39) Shin-Soo Choo, Texas Rangers (Age: 33, Previous Rank: 29)
Choo entered last year’s All-Star break with a .221 average, but went ballistic the rest of the way, posting a superb .343/.455/.560 line with 11 home runs and four steals in over 300 plate appearances. His second-half peripherals (.420 BABIP and 22 percent HR/FB ratio) aren’t sustainable for a full season, but Choo hits near the top of an explosive Rangers and has a career OPS of over .900 against right-handed pitching.
40) Michael Conforto, New York Mets (Age: 23, Previous Rank: 118)

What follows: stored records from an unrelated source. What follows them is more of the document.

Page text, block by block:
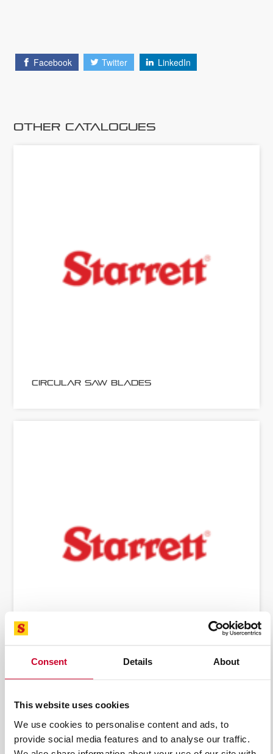
Consent Details About
This website uses cookies
We use cookies to personalise content and ads, to
provide social media features and to analyse our traffic.
Other Catalogues
CIRCULAR SAW BLADES
BANDSAW MACHINES & BLADES
Facebook Twitter LinkedIn
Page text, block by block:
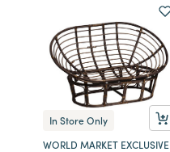
In Store Only
WORLD MARKET EXCLUSIVE
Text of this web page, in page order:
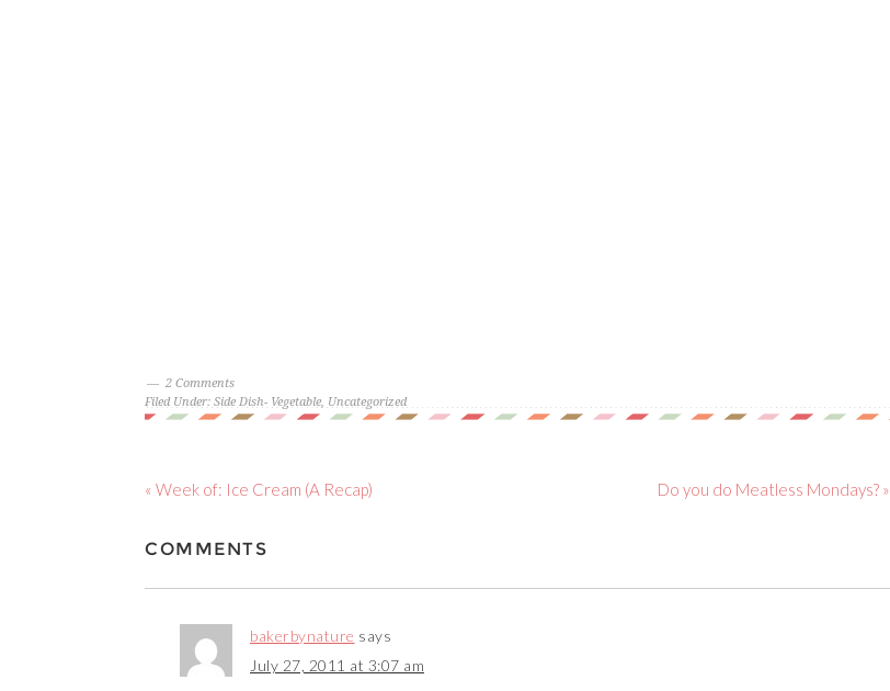
2 Comments
Filed Under: Side Dish- Vegetable, Uncategorized
« Week of: Ice Cream (A Recap) Do you do Meatless Mondays? »
COMMENTS
bakerbynature says
July 27, 2011 at 3:07 am
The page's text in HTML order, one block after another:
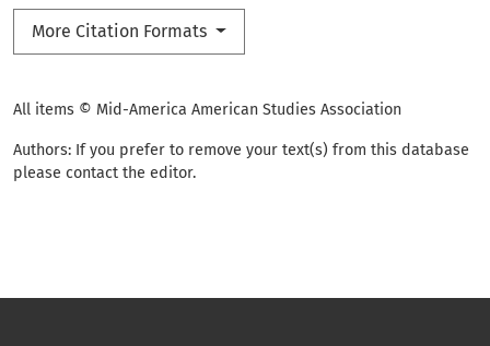
More Citation Formats
All items © Mid-America American Studies Association
Authors: If you prefer to remove your text(s) from this database
please contact the editor.
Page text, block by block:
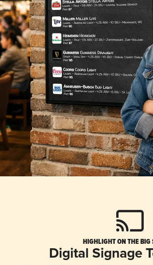
HIGHLIGHT ON THE BIG
Digital Signage
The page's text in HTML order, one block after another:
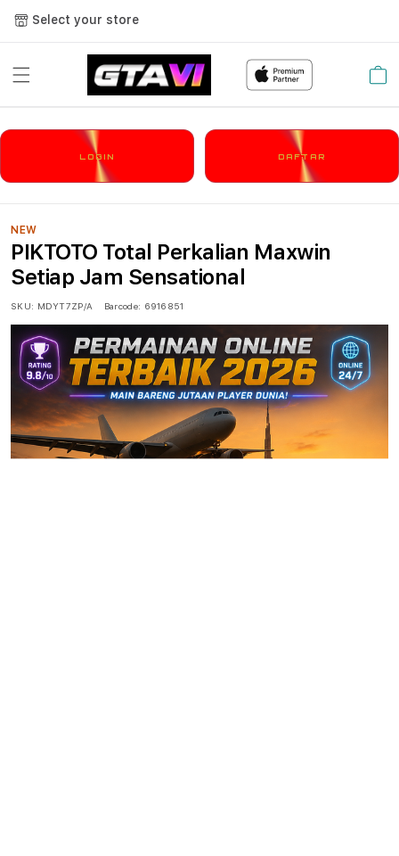
Select your store
Cart
LOGIN DAFTAR
NEW
PIKTOTO Total Perkalian Maxwin
Setiap Jam Sensational
SKU: MDYT7ZP/A Barcode: 6916851
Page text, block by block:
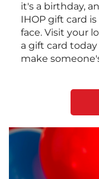
it's a birthday,
IHOP gift card
face. Visit your
a gift card today
make
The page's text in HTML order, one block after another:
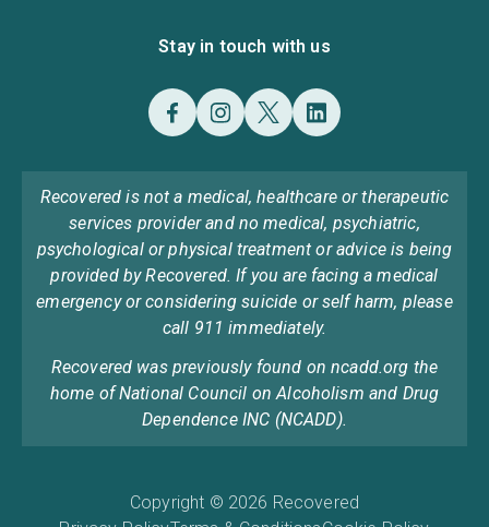
Stay in touch with us
Recovered is not a medical, healthcare or therapeutic
services provider and no medical, psychiatric,
psychological or physical treatment or advice is being
provided by Recovered. If you are facing a medical
emergency or considering suicide or self harm, please
call 911 immediately.
Recovered was previously found on ncadd.org the
home of National Council on Alcoholism and Drug
Dependence INC (NCADD).
Copyright © 2026 Recovered
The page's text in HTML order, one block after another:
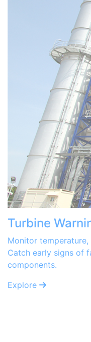
Turbine
Monitor
Catch early signs of
Explore
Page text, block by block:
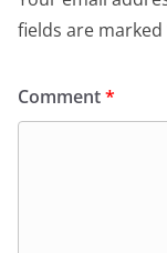
fields are marked
Comment*
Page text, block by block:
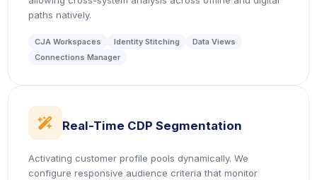
paths natively.
CJA Workspaces Identity Stitching
Data Views
Connections Manager
icon
Real-Time CDP Segmentation
Activating customer profile pools dynamically. We
configure responsive audience criteria that monitor
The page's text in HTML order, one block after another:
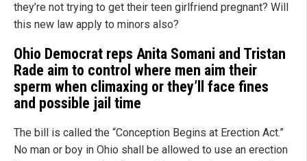
they’re not trying to get their teen girlfriend pregnant? Will
this new law apply to minors also?
Ohio Democrat reps Anita Somani and Tristan
Rade aim to control where men aim their
sperm when climaxing or they’ll face fines
and possible jail time
The bill is called the “Conception Begins at Erection Act.”
No man or boy in Ohio shall be allowed to use an erection
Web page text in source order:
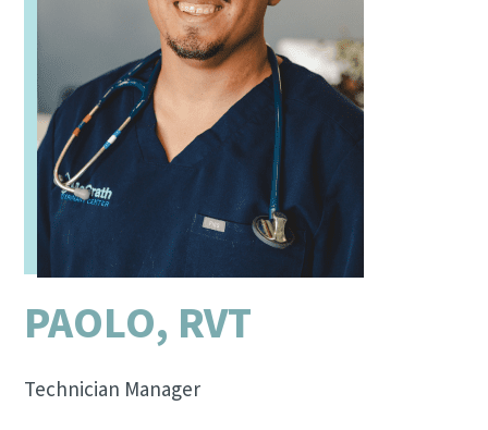
PAOLO, RVT
Technician Manager
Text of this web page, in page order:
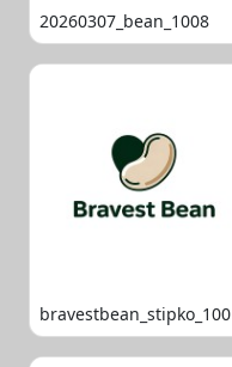
20260307_bean_1008
bravestbean_stipko_100
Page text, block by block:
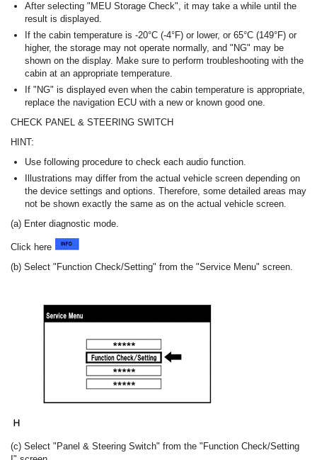
After selecting "MEU Storage Check", it may take a while until the
result is displayed.
If the cabin temperature is -20°C (-4°F) or lower, or 65°C (149°F) or
higher, the storage may not operate normally, and "NG" may be
shown on the display. Make sure to perform troubleshooting with the
cabin at an appropriate temperature.
If "NG" is displayed even when the cabin temperature is appropriate,
replace the navigation ECU with a new or known good one.
CHECK PANEL & STEERING SWITCH
HINT:
Use following procedure to check each audio function.
Illustrations may differ from the actual vehicle screen depending on
the device settings and options. Therefore, some detailed areas may
not be shown exactly the same as on the actual vehicle screen.
(a) Enter diagnostic mode.
Click here
(b) Select "Function Check/Setting" from the "Service Menu" screen.
(c) Select "Panel & Steering Switch" from the "Function Check/Setting
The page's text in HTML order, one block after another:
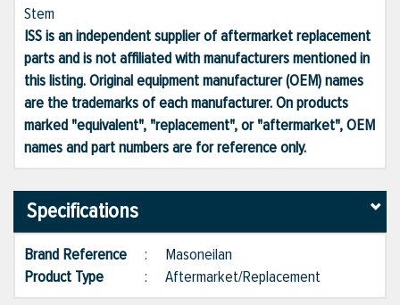
Stem
ISS is an independent supplier of aftermarket replacement
parts and is not affiliated with manufacturers mentioned in
this listing. Original equipment manufacturer (OEM) names
are the trademarks of each manufacturer. On products
marked "equivalent", "replacement", or "aftermarket", OEM
names and part numbers are for reference only.
Specifications
Brand Reference : Masoneilan
Product Type
: Aftermarket/Replacement
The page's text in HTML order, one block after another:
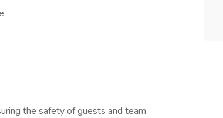
the safety of guests and team
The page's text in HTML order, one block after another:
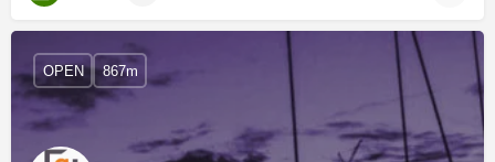
OPEN 867m
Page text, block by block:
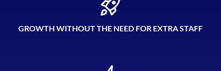
GROWTH WITHOUT THE NEED FOR EXTRA STAFF
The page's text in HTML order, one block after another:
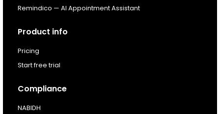
For existing customers
Log In
Remindico — AI Appointment Assistant
Product info
Pricing
Start free trial
Compliance
NABIDH
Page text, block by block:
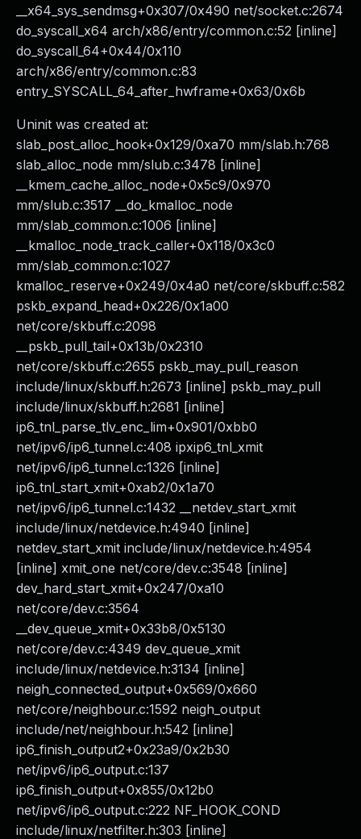
__x64_sys_sendmsg+0x307/0x490 net/socket.c:2674
do_syscall_x64 arch/x86/entry/common.c:52 [inline]
do_syscall_64+0x44/0x110
arch/x86/entry/common.c:83
entry_SYSCALL_64_after_hwframe+0x63/0x6b
Uninit was created at:
slab_post_alloc_hook+0x129/0xa70 mm/slab.h:768
slab_alloc_node mm/slub.c:3478 [inline]
__kmem_cache_alloc_node+0x5c9/0x970
mm/slub.c:3517 __do_kmalloc_node
mm/slab_common.c:1006 [inline]
__kmalloc_node_track_caller+0x118/0x3c0
mm/slab_common.c:1027
kmalloc_reserve+0x249/0x4a0 net/core/skbuff.c:582
pskb_expand_head+0x226/0x1a00
net/core/skbuff.c:2098
__pskb_pull_tail+0x13b/0x2310
net/core/skbuff.c:2655 pskb_may_pull_reason
include/linux/skbuff.h:2673 [inline] pskb_may_pull
include/linux/skbuff.h:2681 [inline]
ip6_tnl_parse_tlv_enc_lim+0x901/0xbb0
net/ipv6/ip6_tunnel.c:408 ipxip6_tnl_xmit
net/ipv6/ip6_tunnel.c:1326 [inline]
ip6_tnl_start_xmit+0xab2/0x1a70
net/ipv6/ip6_tunnel.c:1432 __netdev_start_xmit
include/linux/netdevice.h:4940 [inline]
netdev_start_xmit include/linux/netdevice.h:4954
[inline] xmit_one net/core/dev.c:3548 [inline]
dev_hard_start_xmit+0x247/0xa10
net/core/dev.c:3564
__dev_queue_xmit+0x33b8/0x5130
net/core/dev.c:4349 dev_queue_xmit
include/linux/netdevice.h:3134 [inline]
neigh_connected_output+0x569/0x660
net/core/neighbour.c:1592 neigh_output
include/net/neighbour.h:542 [inline]
ip6_finish_output2+0x23a9/0x2b30
net/ipv6/ip6_output.c:137
ip6_finish_output+0x855/0x12b0
net/ipv6/ip6_output.c:222 NF_HOOK_COND
include/linux/netfilter.h:303 [inline]
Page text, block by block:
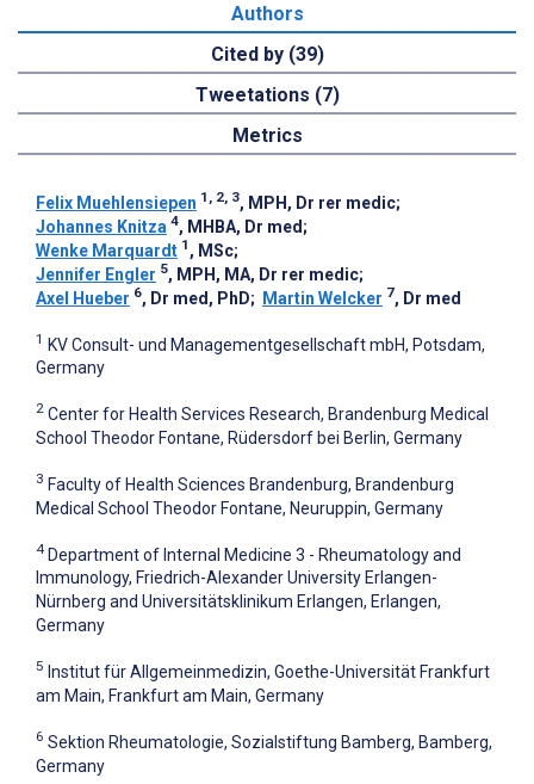
Authors
Cited by (39)
Tweetations (7)
Metrics
Felix Muehlensiepen 1, 2, 3, MPH, Dr rer medic;
Johannes Knitza 4, MHBA, Dr med ;
Wenke Marquardt 1 , MSc;
Jennifer Engler 5, MPH, MA, Dr rer medic;
Axel Hueber 6, Dr med, PhD; Martin Welcker 7, Dr med
1 KV Consult- und Managementgesellschaft mbH, Potsdam,
Germany
2 Center for Health Services Research, Brandenburg Medical
School Theodor Fontane, Rüdersdorf bei Berlin, Germany
3 Faculty of Health Sciences Brandenburg, Brandenburg
Medical School Theodor Fontane, Neuruppin, Germany
4 Department of Internal Medicine 3 - Rheumatology and
Immunology, Friedrich-Alexander University Erlangen-
Nürnberg and Universitätsklinikum Erlangen, Erlangen,
Germany
5 Institut für Allgemeinmedizin, Goethe-Universität Frankfurt
am Main, Frankfurt am Main, Germany
6 Sektion Rheumatologie, Sozialstiftung Bamberg, Bamberg,
Germany
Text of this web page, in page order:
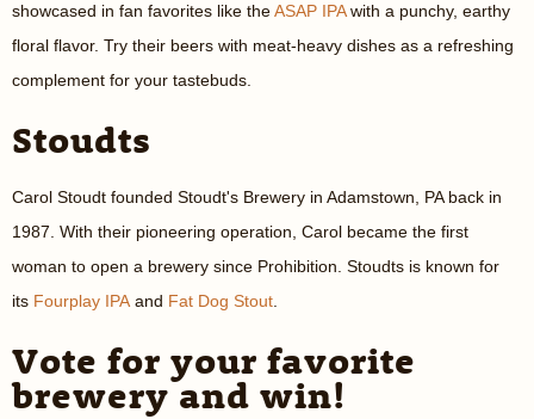
showcased in fan favorites like theASAP IPAwith a punchy, earthy
floral flavor. Try their beers with meat-heavy dishes as a refreshing
complement for your tastebuds.
Stoudts
Carol Stoudt founded Stoudt's Brewery in Adamstown, PA back in
1987. With their pioneering operation, Carol became the first
woman to open a brewery since Prohibition. Stoudts is known for
its Fourplay IPA and Fat Dog Stout
Vote for your favorite
brewery and win!
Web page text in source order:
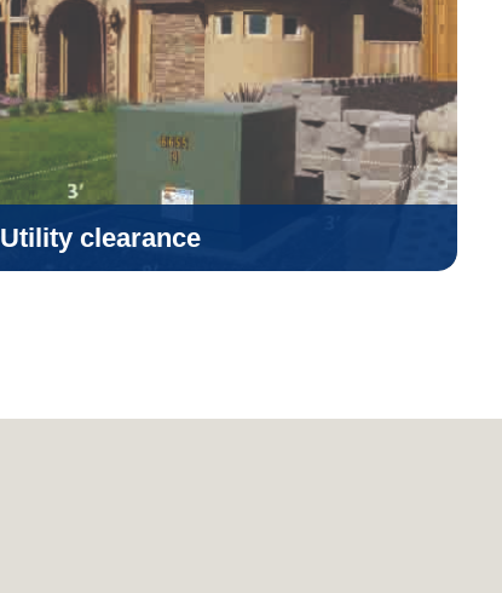
Utility clearance
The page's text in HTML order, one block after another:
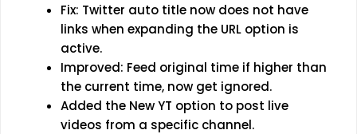
Fix: Twitter auto title now does not have
links when expanding the URL option is
active.
Improved: Feed original time if higher than
the current time, now get ignored.
Added the New YT option to post live
videos from a specific channel.
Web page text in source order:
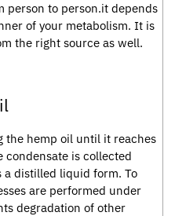
person to person.it depends
of your metabolism. It is
the right source as well.
the hemp oil until it reaches
condensate is collected
distilled liquid form. To
are performed under
degradation of other
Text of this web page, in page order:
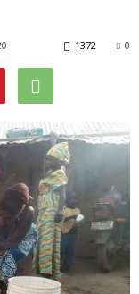
0
1372
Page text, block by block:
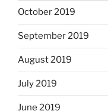
October 2019
September 2019
August 2019
July 2019
June 2019
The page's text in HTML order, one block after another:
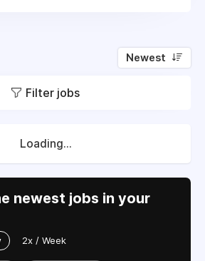
Newest
Filter jobs
Loading...
newest jobs in your
2x / Week
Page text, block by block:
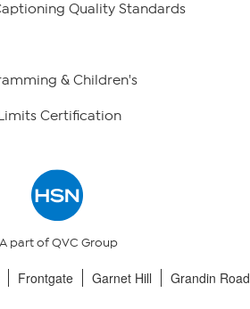
Quality Standards
& Children's
Certification
A part of QVC Group
Frontgate Garnet Hill Grandin Road
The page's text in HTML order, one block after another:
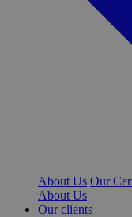
About Us Our
About Us
Our clients
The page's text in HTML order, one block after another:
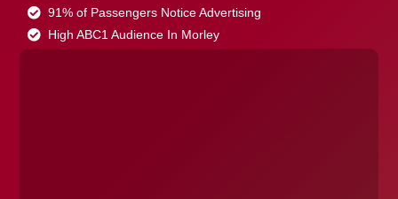
91% of Passengers Notice Advertising
High ABC1 Audience In Morley
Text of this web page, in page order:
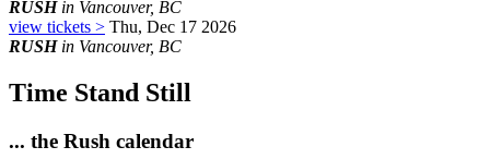
RUSHin Vancouver, BC
view tickets > Thu, Dec 17 2026
RUSHin Vancouver, BC
Time Stand Still
... the Rush calendar
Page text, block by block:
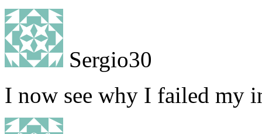
Sergio30
I now see why I failed my
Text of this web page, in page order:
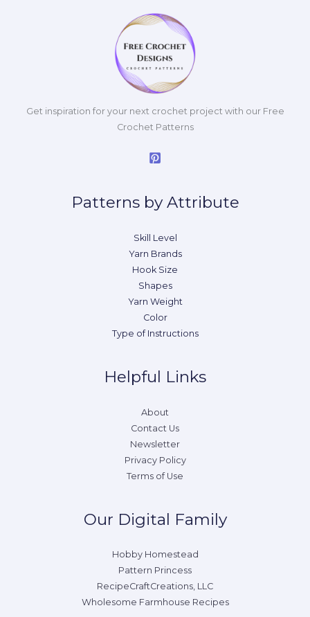
Get inspiration for your next crochet project with our Free
Crochet Patterns
Patterns by Attribute
Skill Level
Yarn Brands
Hook Size
Shapes
Yarn Weight
Color
Type of Instructions
Helpful Links
About
Contact Us
Newsletter
Privacy Policy
Terms of Use
Our Digital Family
Hobby Homestead
Pattern Princess
RecipeCraftCreations, LLC
Wholesome Farmhouse Recipes
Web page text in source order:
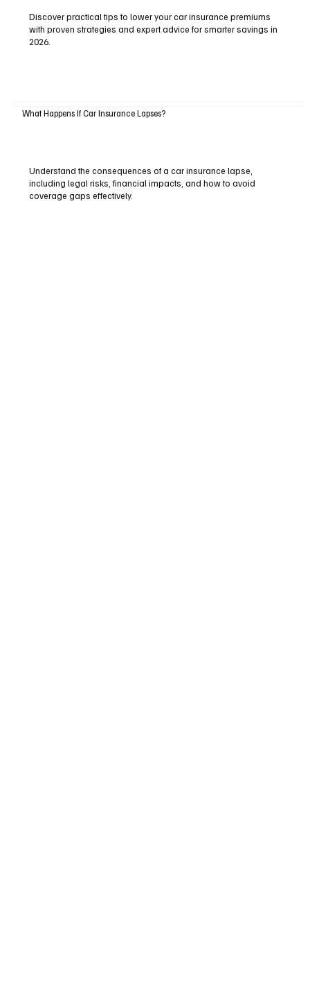
Discover practical tips to lower your car insurance premiums
with proven strategies and expert advice for smarter savings in
2026.
What Happens If Car Insurance Lapses?
Understand the consequences of a car insurance lapse,
including legal risks, financial impacts, and how to avoid
coverage gaps effectively.
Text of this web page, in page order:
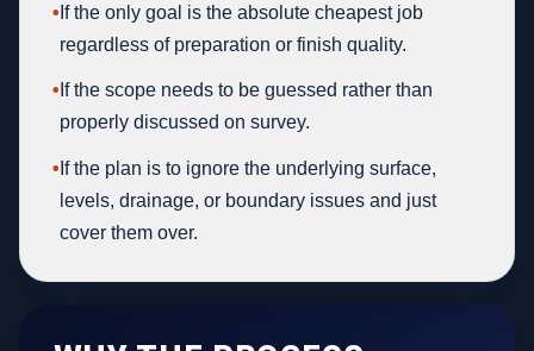
• If the only goal is the absolute cheapest job
regardless of preparation or finish quality.
• If the scope needs to be guessed rather than
properly discussed on survey.
• If the plan is to ignore the underlying surface,
levels, drainage, or boundary issues and just
cover them over.
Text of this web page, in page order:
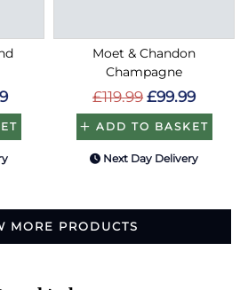
Moet & Chandon
Champagne
£119.99 £99.99
ADD TO BASKET
Next Day Delivery
MORE PRODUCTS
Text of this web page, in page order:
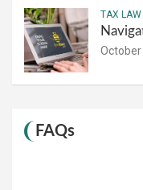
TAX
October
FAQs
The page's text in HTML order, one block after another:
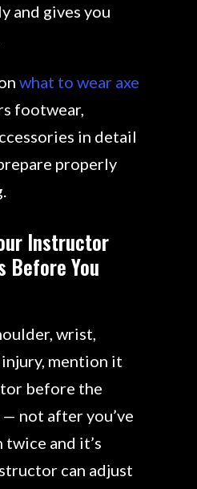
and gives you
what to wear axe
footwear,
in detail
properly
Instructor
Before You
wrist,
mention it
before the
not after you’ve
and it’s
can adjust
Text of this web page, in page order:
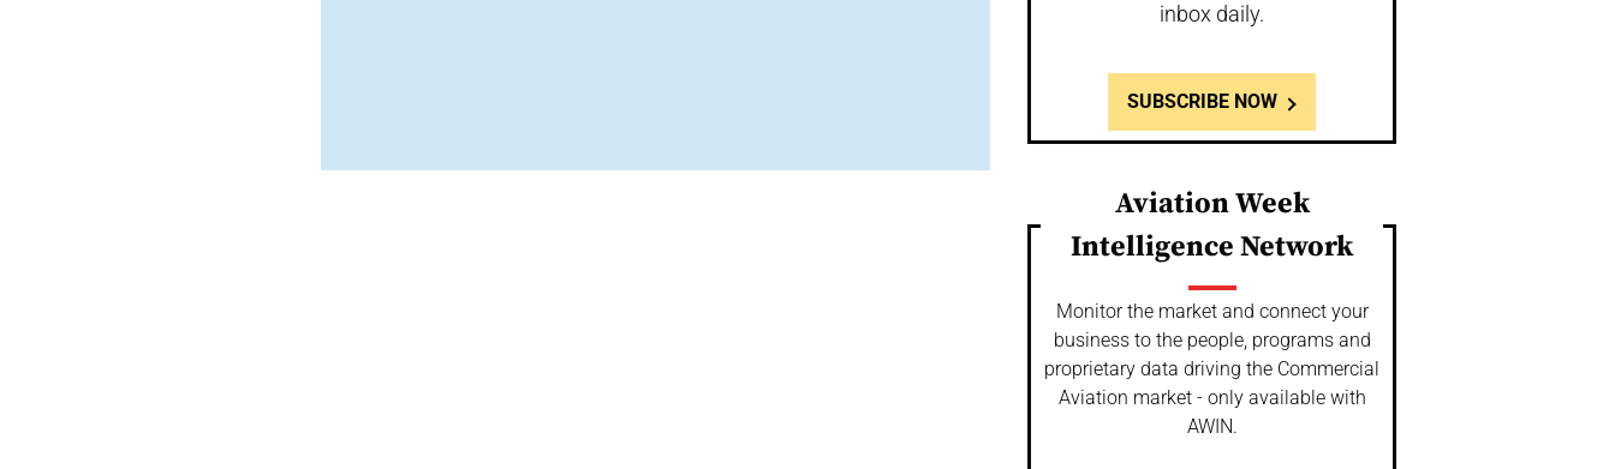
inbox daily.
SUBSCRIBE NOW
Aviation Week
Intelligence Network
Monitor the market and connect your
business to the people, programs and
proprietary data driving the Commercial
Aviation market - only available with
AWIN.

It took less than 600 minor league plate appearances for the stocky left fielder to get the call, and he adapted well to major league pitching. His defense is a work in progress, but nearly 200 plate appearances with a .270 average, walk rate of just under nine percent, and a .236 isolated power culminated in a very impressive big league debut. The Mets did their best to limit his exposure to lefties, with 179 of his 194 plate appearances coming against right-handed pitching, but even so, dynasty owners should be pleased with Conforto’s long-term prospects even as the Mets brought back Yoenis Cespedes to likely take away at-bats (and development) against lefties in the short-term.